All stimulus signs were imageable and concrete nouns selected from ASL developmental inventories (Anderson & Reilly, 2002; Schick, 1997), picture naming data for English (Bates et al., 2003), and from a previous in depth study of the adolescent learners’ lexical acquisition (Ferjan Ramirez, Lieberman, & Mayberry, 2013). A panel of 6 deaf and hearing fluent signers judged each potential stimulus sign for accurate production and familiarity. Fingerspelling, compound nouns, verbs, and classifier constructions were excluded. Each sign video was edited to begin when all phonological parameters (handshape, location, movement, orientation) were in place, and ended when the movement was completed. Each stimulus sign appeared in both the congruent and incongruent conditions. If a trial from one condition was rejected due to artifacts in the MEG signal, the corresponding trial from the other condition was also eliminated to ensure that sensory processing across congruent and incongruent trials included in the averages was identical. The native signers saw 6 blocks of 102 trials each, and the L2 signers saw 3 blocks of 102 trials each because they were also scanned on the same task in the auditory and written English modality, 3 blocks for each (Leonard et al., 2013). Our previous work with MEG sensor data and aMEG analyses indicates that 300 trials (150 in each condition) are sufficient to capture clean and reliable single participant responses. Similar to the native signers and previous case studies, Martin saw 6 blocks of 102 trials. Before scanning began, he performed a practice run in the scanner using a separate set of stimuli that was not part of the experiment.

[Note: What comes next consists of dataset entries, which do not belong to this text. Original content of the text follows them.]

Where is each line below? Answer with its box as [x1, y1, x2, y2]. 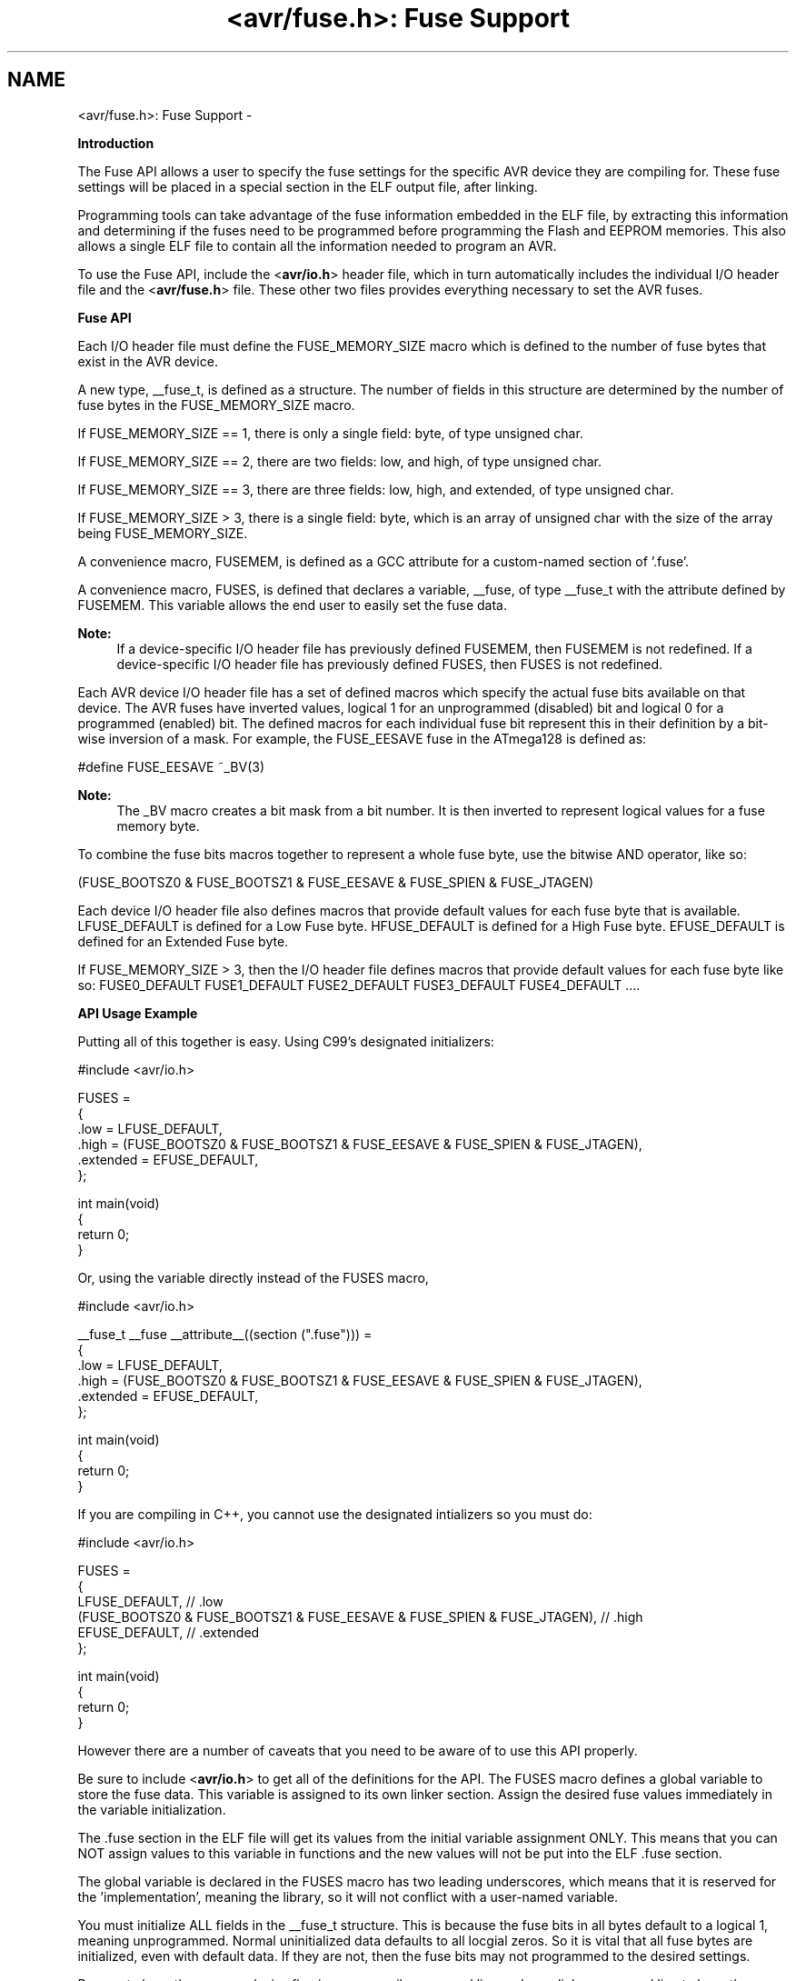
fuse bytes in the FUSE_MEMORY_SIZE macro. [77, 396, 355, 413]
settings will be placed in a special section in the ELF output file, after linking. [77, 178, 538, 195]
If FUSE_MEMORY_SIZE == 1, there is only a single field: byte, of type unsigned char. [77, 425, 583, 441]
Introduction [77, 135, 154, 151]
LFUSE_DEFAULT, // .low [77, 1593, 224, 1609]
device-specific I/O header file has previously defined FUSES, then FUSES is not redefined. [116, 655, 663, 672]
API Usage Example [77, 1005, 198, 1021]
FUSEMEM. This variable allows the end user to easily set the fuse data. [77, 596, 508, 613]
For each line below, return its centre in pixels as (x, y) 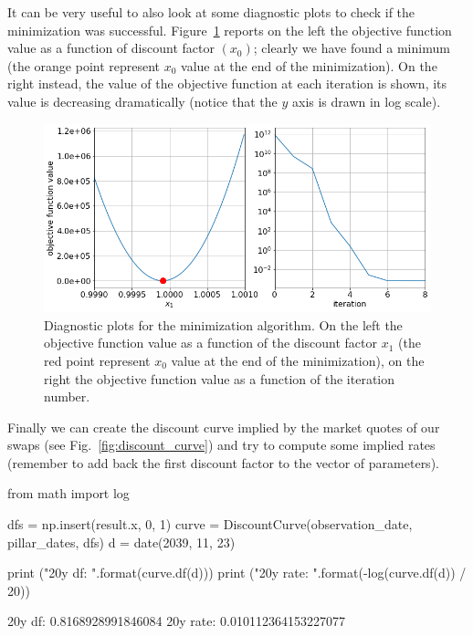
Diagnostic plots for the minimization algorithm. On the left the (223, 324)
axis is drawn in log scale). (366, 101)
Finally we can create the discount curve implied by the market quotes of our (224, 427)
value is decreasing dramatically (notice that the (142, 101)
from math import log (68, 493)
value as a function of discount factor (111, 48)
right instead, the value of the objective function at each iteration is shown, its (227, 83)
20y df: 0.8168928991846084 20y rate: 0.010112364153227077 (176, 621)
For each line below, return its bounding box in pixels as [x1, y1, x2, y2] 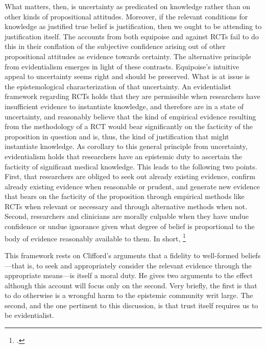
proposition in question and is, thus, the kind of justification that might [5, 131, 229, 141]
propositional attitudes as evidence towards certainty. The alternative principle [5, 51, 251, 61]
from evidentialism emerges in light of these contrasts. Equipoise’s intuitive [5, 61, 239, 71]
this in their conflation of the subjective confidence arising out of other [5, 41, 226, 52]
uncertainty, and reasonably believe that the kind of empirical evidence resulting [5, 111, 256, 121]
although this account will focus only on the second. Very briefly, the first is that [5, 280, 257, 290]
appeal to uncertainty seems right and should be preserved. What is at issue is [5, 71, 250, 82]
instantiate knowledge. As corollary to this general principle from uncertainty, [5, 141, 248, 152]
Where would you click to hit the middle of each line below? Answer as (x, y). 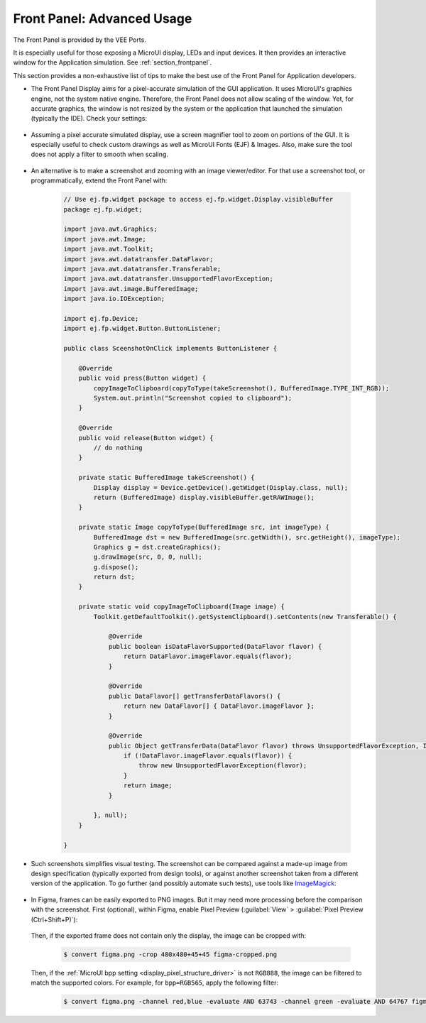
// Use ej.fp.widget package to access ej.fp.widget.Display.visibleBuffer (198, 199)
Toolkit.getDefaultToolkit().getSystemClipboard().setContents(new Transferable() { (245, 617)
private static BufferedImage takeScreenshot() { (166, 478)
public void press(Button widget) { (142, 378)
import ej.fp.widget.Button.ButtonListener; (142, 329)
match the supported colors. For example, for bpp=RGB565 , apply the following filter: (155, 983)
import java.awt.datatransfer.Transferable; (142, 269)
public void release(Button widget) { (146, 438)

Martin understood the task and required no repetitions of the practice block in the MEG.
2.3 Procedure
In previous research with ASL signs, we found a typical N400m effect as the difference in the magnitude of the neural response evoked by congruent versus incongruent trials (Ferjan Ramirez, Leonard, Torres, et al., 2014). In the present study, we estimated the cortical generators of this semantic effect using anatomically constrained magnetoencephalography (aMEG), a non-invasive neurophysiological technique that combines MEG and high resolution structural MRI (Dale et al., 2000). MEG was recorded in a magnetically shielded room (IMEDCO-AG, Switzerland) with the head in a Neuromag Vectorview helmet-shaped dewar containing 102 magnetometers and 204 planar gradiometers (Elekta AB, Helsinki, Finland). Data were collected at a continuous sampling rate of 1000 Hz with minimal filtering (0.1 to 200 Hz). The positions of four non-magnetic coils affixed to the participants’ heads were digitized along with the main fiduciary points such as the nose, nasion, and preauricular points for subsequent co-registration with high-resolution MRI images. Structural MRI was acquired on the same day after MEG, and participants were allowed to rest or sleep in the MRI scanner.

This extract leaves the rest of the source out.